Life and survival has been pretty complicated to think about in an era where the internet is a fundamental pandemic resource.

✩°。⋆⸜(▀̿Ĺ̯▀̿ ̿)

The footsteps between the milestones, which we presume mark greater significance. 


The internet has been an invaluable pandemic resource for many of us. It has meant survival. This era has also excavated community from it’s material roots and established new grounds for collaboration, mutual aid, organization, and exploration. This new survival also provides more space to explore our interests in the abundance of quiet. As Survival now sets the pace, it feels like there is so much to do, so much to learn, and the mind wanders furiously from one intent to the next. This notion of survival is seen in the structure developed by Qian and Patrick, which ultimately supported the blossoming freedom within the mood board. Engagement in this content allows life to be felt.
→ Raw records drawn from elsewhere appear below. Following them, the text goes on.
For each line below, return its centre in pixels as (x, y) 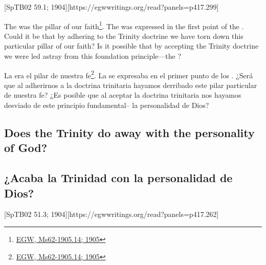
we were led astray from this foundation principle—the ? (93, 56)
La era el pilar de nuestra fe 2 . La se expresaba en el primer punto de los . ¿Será (129, 74)
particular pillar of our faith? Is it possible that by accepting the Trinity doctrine (131, 46)
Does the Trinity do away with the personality (129, 133)
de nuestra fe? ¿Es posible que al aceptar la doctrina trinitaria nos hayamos (123, 95)
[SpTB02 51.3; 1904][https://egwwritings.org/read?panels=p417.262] (112, 214)
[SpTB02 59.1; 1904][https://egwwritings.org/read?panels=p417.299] (112, 7)
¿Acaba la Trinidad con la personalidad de (118, 178)
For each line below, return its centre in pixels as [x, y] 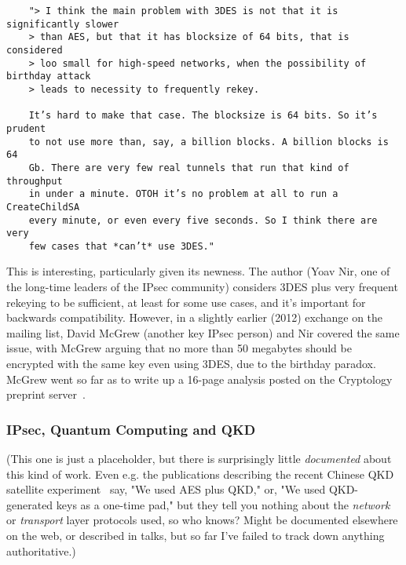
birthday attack [49, 77]
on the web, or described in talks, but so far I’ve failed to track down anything [196, 535]
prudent [26, 128]
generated [30, 504]
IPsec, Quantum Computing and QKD [131, 429]
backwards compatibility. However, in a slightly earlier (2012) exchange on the [195, 317]
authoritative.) [41, 550]
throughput [35, 181]

It’s slow. It’s with — and for — yourself. You learn and grow from each new wandering to see what sticks and what doesn’t.  
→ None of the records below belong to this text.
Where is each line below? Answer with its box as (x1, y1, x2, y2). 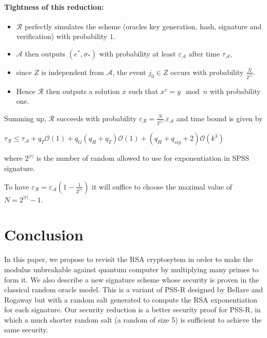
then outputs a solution (46, 85, 120, 96)
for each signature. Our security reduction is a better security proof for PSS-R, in (4, 304, 261, 315)
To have (4, 181, 29, 192)
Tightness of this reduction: (4, 1, 104, 12)
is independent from (41, 66, 104, 77)
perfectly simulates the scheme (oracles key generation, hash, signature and (24, 21, 262, 31)
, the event (112, 66, 146, 77)
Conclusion (4, 224, 84, 245)

You know I never thought of the unassuming PDF to be a functional mode of presentation for an artwork.

I don’t know when I first encountered the PDF… 

Do you?

It felt like –– untouchable.


But now, NFT’s are foolproof-authentic.


As I collaborated with Qian and Patrick on a mood board interview, holding space for each other was a central dialogue, and I found myself focused on traversing the space between the three of us. What does it look like to acknowledge and hold space for someone else? And how does that manifest in a creative space? Perhaps the best experiences don’t provide answers but help us identify better questions. Easter Eggs functioned as an artefice to provide boundless inquiry — some questions prompted through exploration, whilst others emerge simply through an act of participation or the embrace of multiple browser tabs. Stockpiling experience, rabbit holes, or even Doordashing some sticky rice rolls.


Sometimes there were accidental images speaking to each other.

Jojoba tree and the pipeline.


The internet is a disembodied space like astral projection. 

Where you go outwards with your mind. Kind of like uploading your consciousness.

Meditation does the opposite.

It’s where you go inward.

Ambi-syn-anti : Both with and against.



As a reviewer my words won’t provide anyone with an articulate “formal description” of the work, nor it’s “contextual meaning”. Ideally, you will investigate the work. If you’re still with me, you may think this is nothing more than a whimsically obtuse exploration of what Can Be. So what if it is? Opening tabs was like opening states of dreaming. In our own mood board images of lobster-motorcycles and wild horses watching a volcanic eruption, crypto market graphs, and DMT inspired imagery, were pasted out of the æther while we developed our own tempo. When the internet is almost all you have, does the internet’s physical relationship to space change? Lest we forget the internet is housed in servers that still do occupy a material reality. As crypto-miners construct farms in cooler climates, or underwater, when will we truly be swimming through the wifi? Will climate change change the electronic-currents of this tangled world? It all feels so abstract to sit in a voice-chat hosted on a server that resides in what must be a large warehouse somewhere. It’s really like your body stays sitting in your room while your mind is transported to this unknowable space. I wonder if someone could look at the blinking lights on a server rack and see us pasting images and laughing together, or if to them it’s all the same.